哲学・心理学関連書籍の買取 「現代アートの哲学」産業図書

今回は哲学や心理学、メンタルヘルスや精神臨床などに関連する書籍を中心に買取させていただきました。以下に特に良い査定額をお付けできたものを紹介します。

「外国人留学生のメンタルヘルスと危機介入」
「フィールドワーク―書を持って街へ出よう (ワードマップ)」
「心理学・社会科学研究のための調査系論文の読み方」
「岩波哲学小辞典」
「コミュニケーションの発達と指導プログラム―発達に遅れをもつ乳幼児のために」
「現代アートの哲学 (哲学教科書シリーズ)」
「早期関係性障害―乳幼児期の成り立ちとその変遷を探る」
「風の現象学と雰囲気」
「乳児の対人世界 理論編」
「乳児の対人世界【臨床編】」

などなど。

今回も結構気になる本が多かったです。一番上の「外国人留学生のメンタルヘルスと危機介入」とか。身の回りにもいますからね、外国人留学生。こんなご時世ですから、メンタルもやられがちじゃないかな・・・とか、手にとった瞬間に心配になりましたよ。

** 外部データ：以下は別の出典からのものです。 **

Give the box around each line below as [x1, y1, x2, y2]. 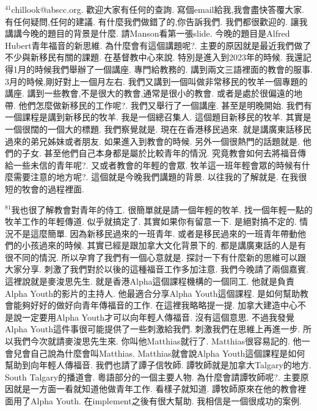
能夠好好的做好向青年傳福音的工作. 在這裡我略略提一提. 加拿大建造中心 [13, 299, 298, 311]
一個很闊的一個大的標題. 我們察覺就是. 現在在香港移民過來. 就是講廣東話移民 [5, 122, 312, 135]
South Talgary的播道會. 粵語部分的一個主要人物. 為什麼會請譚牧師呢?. [5, 370, 280, 383]
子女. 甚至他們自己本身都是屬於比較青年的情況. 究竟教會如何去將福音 [21, 147, 298, 159]
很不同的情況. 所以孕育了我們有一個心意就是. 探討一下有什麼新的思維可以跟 [5, 250, 307, 263]
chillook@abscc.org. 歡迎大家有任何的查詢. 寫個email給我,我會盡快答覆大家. [11, 3, 305, 15]
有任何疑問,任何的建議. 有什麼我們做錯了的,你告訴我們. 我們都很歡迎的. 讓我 [5, 15, 308, 27]
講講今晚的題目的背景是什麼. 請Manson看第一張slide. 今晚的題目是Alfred [5, 27, 290, 40]
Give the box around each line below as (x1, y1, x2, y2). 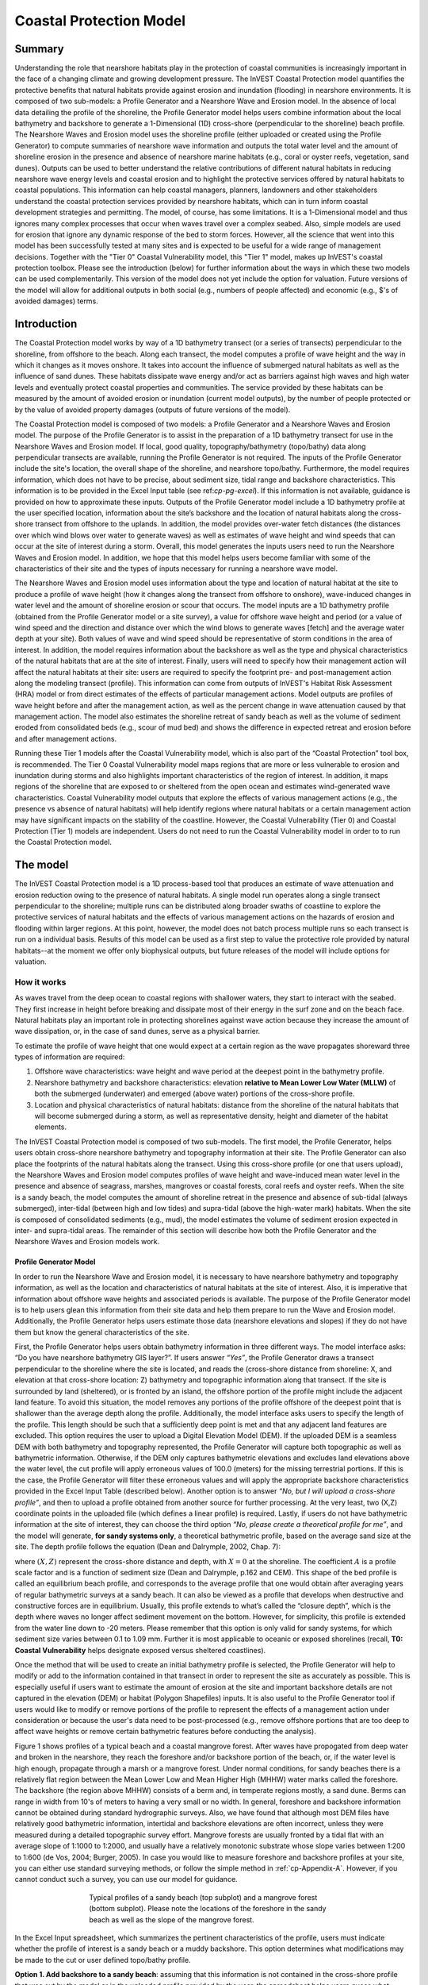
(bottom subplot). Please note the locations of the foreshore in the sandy (89, 1904, 327, 1914)
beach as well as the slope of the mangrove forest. (89, 1914, 254, 1925)
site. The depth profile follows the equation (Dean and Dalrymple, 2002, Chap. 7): (14, 1542, 281, 1551)
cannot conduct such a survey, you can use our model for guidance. (14, 1875, 238, 1884)
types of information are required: (14, 1052, 125, 1062)
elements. (34, 1122, 67, 1131)
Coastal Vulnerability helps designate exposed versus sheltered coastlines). (14, 1645, 266, 1655)
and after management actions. (14, 734, 117, 743)

ですが、今回記事用にピックアップした本はこちらの一冊。

「現代アートの哲学 (哲学教科書シリーズ)」西村清和 著 / 産業図書

です。1995年に初版が発行されています。

シリーズ名に「哲学教科書シリーズ」と銘打ってあるだけあり、大学に入学した学生が一般教養でとる人文系科目の教科書として使用されることを念頭につくられた本です。一時間半の授業12コマ分(およそ1つのセメスターの期間に相当)で1冊が終了する想定で、全体が12章構成になっています。

こちらの本が出版される1年前の1994年に哲学教科書シリーズ第一作(「記号論理入門」金子洋之)が発表されてから、現在確認できたシリーズ最新作(「生命倫理学入門」今井道夫)が2017年刊行で、その間の刊行数は13作ほど。決して多作とは言えませんが、内容はなかなか充実しています。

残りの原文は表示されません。